Increasingly, search engines like Google and social networks like Facebook rely on algorithmic filters to determine what news and information we see. These kinds of algorithms, which try to predict what we want based on our past actions, run the risk of reinforcing single story narratives. In an article on "self-segregation on social networks" MIT professor Ethan Zuckerman points out that Facebook posts about the Ice Bucket Challenge were eight times more likely to be promoted by the company's algorithm than stories about Michael Brown's shooting and the subsequent protests.

Looking at the role of algorithms in journalism and public debate, Kelly McBride of the Poynter Institute writes, "Algorithms control the marketplace of ideas. They grant power to certain information as it flies through the digital space and take power away from other information." Increasingly, just as genetic engineering is reshaping our seeds, algorithmic engineering is reshaping our stories.

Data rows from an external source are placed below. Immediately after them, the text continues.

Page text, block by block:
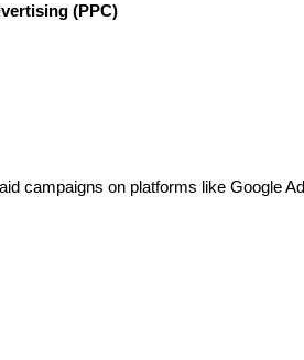
(PPC)
campaigns on platforms like Google
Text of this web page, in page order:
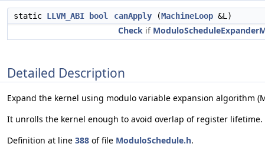
static LLVM_ABI bool canApply (MachineLoop &L)
Check if
Detailed Description
Expand the kernel using modulo variable expansion algorithm
It unrolls the kernel enough to avoid overlap of register lifetime.
Definition at line 388 of file ModuloSchedule.h.
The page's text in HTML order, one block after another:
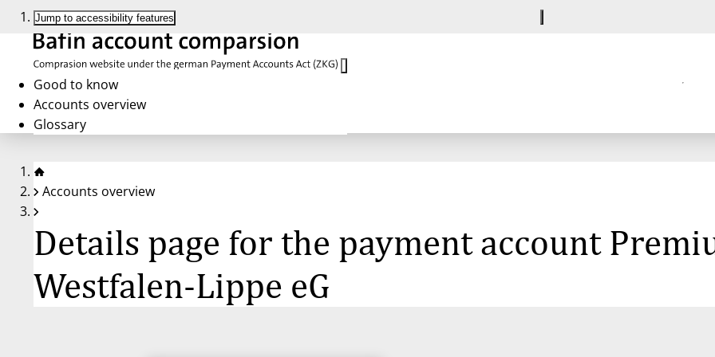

The author and environmentalist, Barbara Kingsolver, calls genetic diversity, "nature's sole insurance policy." "A population will persist over time," she writes. "If, deep within the scattered genetics of its ranks, it is literally prepared for anything." For too long, our media has been a monoculture, lacking diversity in the stories it tells and the business model upon which it relies. In the last 10 years, the economic downturn and the rise of the Internet hit the mass media advertising model like the Southern Corn Leaf Blight, wiping out tens of thousands of journalism jobs in the process.

We are in an age of "post industrial journalism." Alongside the old institutions new networks of local news sites, citizen journalists and a range of other non-traditional storytellers are emerging to fill the gaps and serve their local communities. The best newsrooms are approaching their communities as collaborators, listening deeply and creating spaces where diverse and divergent narratives can intersect and coexist, not in tension but in strength. To paraphrase journalism professor Jay Rosen, the more people who participate in journalism, the stronger that journalism will be.

Looking Ahead

While I'm optimistic about the potential of new tools to shift the narrative power in our culture, we still have a long way to go. This new journalism ecosystem is still in its early days, and too many people are still circumscribed by a single story. Adichie's talk is a reminder for all of us to listen more carefully for the stories we may not be hearing, to seek them out and to share them.

"The single story creates stereotypes, and the problem with stereotypes is not that they are untrue, but that they are incomplete," Adichie says. "They make one story become the only story."

Seeds and stories are not so different. We need genetic diversity in our fields, we need narrative diversity in our stories, and we need media diversity in our communities.